Stored data:
* * * *

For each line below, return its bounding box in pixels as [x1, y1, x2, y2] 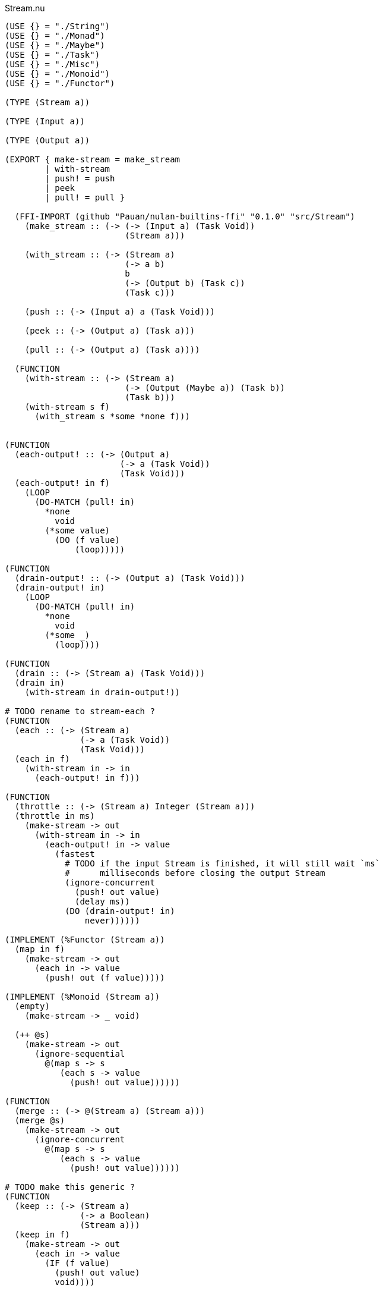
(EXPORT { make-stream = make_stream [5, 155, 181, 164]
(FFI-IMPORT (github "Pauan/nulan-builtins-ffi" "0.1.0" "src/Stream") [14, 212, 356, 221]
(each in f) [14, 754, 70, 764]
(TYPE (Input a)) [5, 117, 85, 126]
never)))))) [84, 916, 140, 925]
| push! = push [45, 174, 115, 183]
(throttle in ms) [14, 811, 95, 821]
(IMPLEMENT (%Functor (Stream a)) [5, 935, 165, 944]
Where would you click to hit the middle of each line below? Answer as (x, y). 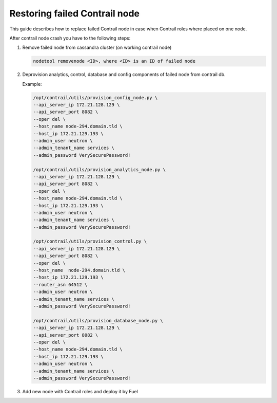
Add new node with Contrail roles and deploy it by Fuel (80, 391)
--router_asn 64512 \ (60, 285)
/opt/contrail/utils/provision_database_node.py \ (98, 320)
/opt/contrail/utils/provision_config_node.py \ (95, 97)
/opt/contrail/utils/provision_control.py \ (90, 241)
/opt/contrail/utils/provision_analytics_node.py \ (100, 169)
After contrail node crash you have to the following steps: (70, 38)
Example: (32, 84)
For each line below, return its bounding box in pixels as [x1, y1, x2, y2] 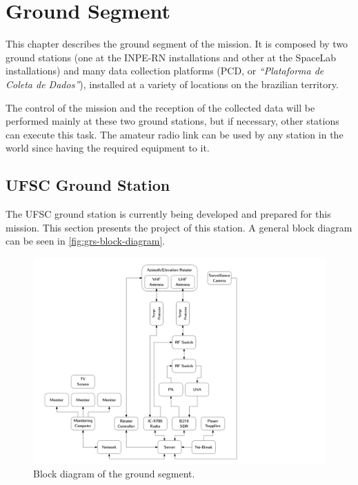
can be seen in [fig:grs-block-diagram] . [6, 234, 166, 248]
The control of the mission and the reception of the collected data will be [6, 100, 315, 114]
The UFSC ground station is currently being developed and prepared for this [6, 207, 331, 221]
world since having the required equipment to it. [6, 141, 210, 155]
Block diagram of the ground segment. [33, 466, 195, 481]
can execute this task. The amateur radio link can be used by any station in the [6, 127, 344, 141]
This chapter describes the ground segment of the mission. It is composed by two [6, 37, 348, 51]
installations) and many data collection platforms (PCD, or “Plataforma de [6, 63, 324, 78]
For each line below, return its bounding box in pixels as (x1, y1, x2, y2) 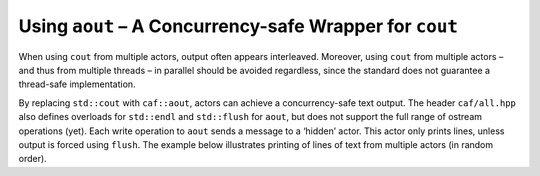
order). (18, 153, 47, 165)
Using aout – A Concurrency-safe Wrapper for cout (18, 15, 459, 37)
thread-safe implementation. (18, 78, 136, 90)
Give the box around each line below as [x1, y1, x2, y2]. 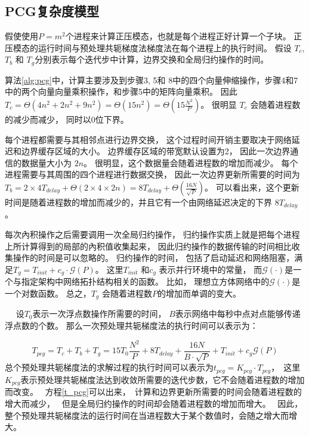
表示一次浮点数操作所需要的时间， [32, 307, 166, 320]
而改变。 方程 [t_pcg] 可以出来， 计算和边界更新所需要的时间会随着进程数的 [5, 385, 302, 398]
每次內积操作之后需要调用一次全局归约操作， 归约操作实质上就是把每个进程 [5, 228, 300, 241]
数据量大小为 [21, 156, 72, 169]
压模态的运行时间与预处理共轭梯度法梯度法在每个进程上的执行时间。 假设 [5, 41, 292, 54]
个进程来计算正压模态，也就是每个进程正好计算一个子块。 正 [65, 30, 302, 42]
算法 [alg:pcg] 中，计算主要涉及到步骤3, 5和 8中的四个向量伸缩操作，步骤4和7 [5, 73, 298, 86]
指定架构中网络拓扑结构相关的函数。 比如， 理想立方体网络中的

* * * *

• [Task details]
From the line containing "Using aout –" down to the last line of the entries above, retype each line exactly as it stands, but skip the pictures.

• [Your response]
Using aout – A Concurrency-safe Wrapper for cout (18, 15, 459, 37)
thread-safe implementation. (18, 78, 136, 90)
Give the box around each line below as [x1, y1, x2, y2]. 
表示一次浮点数操作所需要的时间， [32, 307, 166, 320]
而改变。 方程 [t_pcg] 可以出来， 计算和边界更新所需要的时间会随着进程数的 [5, 385, 302, 398]
每次內积操作之后需要调用一次全局归约操作， 归约操作实质上就是把每个进程 [5, 228, 300, 241]
数据量大小为 [21, 156, 72, 169]
压模态的运行时间与预处理共轭梯度法梯度法在每个进程上的执行时间。 假设 [5, 41, 292, 54]
个进程来计算正压模态，也就是每个进程正好计算一个子块。 正 [65, 30, 302, 42]
算法 [alg:pcg] 中，计算主要涉及到步骤3, 5和 8中的四个向量伸缩操作，步骤4和7 [5, 73, 298, 86]
指定架构中网络拓扑结构相关的函数。 比如， 理想立方体网络中的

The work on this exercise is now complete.